ARD Young Reporter zu Gast im NDR
Dürft ihr alles berichten, was ihr wollt? Wie entscheidet ihr, welche Themen in die Sendung kommen? Und warum berichtet ihr mehr über Israel als über Gaza? Schülerinnen und Schüler der 7. Klassen der Erich Kästner Schule (EKS) in Hamburg-Farmsen haben mit Journalist*innen über Nachrichtenproduktion diskutiert.
"Da kommt einer, das ist Thorsten!" rufen die Siebtklässler durcheinander. Ungläubiges Kopfschütteln, breites Grinsen: 19 Jungen und Mädchen der Erich Kästner Schule stehen vor der Glasscheibe des tagesschau Studios, in dem sich Moderator Thorsten Schröder gerade für die Sendung bereit macht. Während er den ersten Beitrag anmoderiert schauen die Schüler*innen ihm abwechselnd im Livestream auf dem Handy und in echt bei seiner Arbeit zu - und können ihr Glück kaum fassen. "Das hätte ich nicht gedacht, dass wir sogar da hin dürfen, wo die gerade live etwas aufnehmen", sagt Jessie. Lehrerin Rebecca Lembcke ist ganz gerührt von so viel lautstarker Begeisterung. Als Thorsten Schröder schließlich aus dem Studio kommt und ahnungslos in die Schülergruppe stolpert, beginnt ein wahrer Selfie-Marathon.
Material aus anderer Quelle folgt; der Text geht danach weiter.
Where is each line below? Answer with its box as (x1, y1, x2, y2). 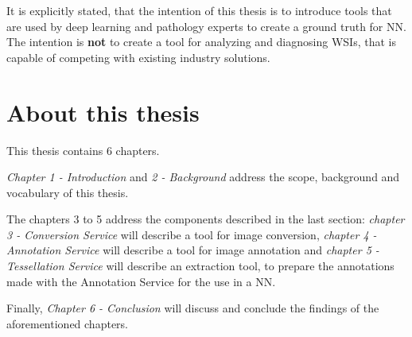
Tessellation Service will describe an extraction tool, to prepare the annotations (6, 258, 395, 274)
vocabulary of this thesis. (6, 184, 129, 200)
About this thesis (6, 95, 200, 128)
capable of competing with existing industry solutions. (6, 48, 270, 65)
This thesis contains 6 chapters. (6, 141, 160, 158)
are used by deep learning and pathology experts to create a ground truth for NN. (6, 17, 406, 34)
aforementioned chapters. (6, 315, 128, 331)
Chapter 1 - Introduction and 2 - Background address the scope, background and (6, 168, 400, 185)

Schüler des Projekts "Young Reporter"
Viele der Jugendlichen der EKS haben migrantische Wurzeln, einige einen speziellen Förderbedarf. Die Schule liegt in einem sozialen Brennpunkt, weshalb der NDR sie als Partner für das Projekt "ARD Young Reporter" ausgesucht hat. NDR Autor Björn Platz besucht dafür Stadtteilschulen im Sendegebiet und erklärt den "Young Reportern", warum unabhängige Medien und glaubwürdige Quellen wichtig sind, wie man Desinformation erkennt und wie seriöse Journalist*innen arbeiten. Im Anschluss an den Besuch können die Schüler*innen Themen einreichen, die ihnen besonders wichtig sind. Daraus entstehen anschließend Filme für die ARD Mediathek.
Während des Workshops an der EKS äußerten viele Schüler*innen Sorgen wegen der Situation in Israel und dem Krieg in Gaza. Sie hätten das Gefühl, dass die Medien in Deutschland einseitig zugunsten von Israel berichten. Darüber wollten sie diskutieren.
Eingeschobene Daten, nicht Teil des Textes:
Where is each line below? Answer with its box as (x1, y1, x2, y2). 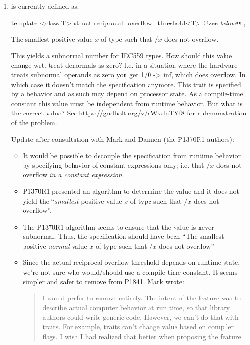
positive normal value (23, 240, 87, 251)
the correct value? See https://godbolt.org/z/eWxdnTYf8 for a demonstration (11, 108, 247, 118)
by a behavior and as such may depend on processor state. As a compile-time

Fragen zu Gaza-Berichterstattung
Deshalb geht es nach der Führung durch Fernseh- und Radiostudios, den tagesschau Newsroom und die Maske in den offenen Austausch. Fast eineinhalb Stunden lang diskutierten die Schüler*innen über die Herausforderung, aus einem Kriegsgebiet zu berichten, in das Israel keine Journalisten einreisen lässt. Es geht um die Schwierigkeiten, vertrauenswürdige Quellen zu finden und sich nicht instrumentalisieren zu lassen. Die Jugendlichen haben zahlreiche Fragen vorbereitet: zu Berichterstattung generell und der Situation in Gaza und Israel im besonderen. Antworten gibt neben den NDR Medienkompetenz-Experten Carolin Fromm und Björn Platz auch Autor Sulaiman Tadmory.
Der gebürtiger Syrer war zwei Jahre lang im belagerten Homs eingeschlossen und kennt Krieg aus eigener Erfahrung. Zudem ist er einer der Autoren des preisgekrönten STRG_F Filmes "Israel und Gaza: Leben zwischen Terror und Krieg", den die Schülerinnen und Schüler bereits im Unterricht gesehen hatten. "Uns war besonders wichtig, beide Seiten im Film genau gleich stark abzubilden", erläutert Tadmory den Schülerinnen und Schülern. Die Jugendlichen sind trotz des langen Vormittags hoch konzentriert beim Gespräch. "Das war krass, als Sulaiman erzählt hat, dass er selber in einer Belagerung war und nur noch Gras zu essen hatte", resümieren Jayden, Talitha, Susi und Jessie im Anschluss.
"Sie haben sich Zeit genommen"
Mattis resümiert: "Ich konnte ganz frei alle Fragen zu Israel und Palästina stellen die ich fragen wollte. Die Journalisten haben alle beantwortet, die sie beantworten konnten und sich Zeit genommen." Susi ergänzt: "Ich fand es interessant und sie haben es auch gut erzählt, so dass ich es verstehen konnte." Nach einem ganzen Vormittag voller neuer Eindrücke haben die Schüler*innen mehr Verständnis für Journalist*innen und deren Arbeit. Und alle sind sich am Ende einig, dass die deutsche Berichterstattung über den Krieg in Gaza an vielen Stellen noch verbesserungswürdig ist.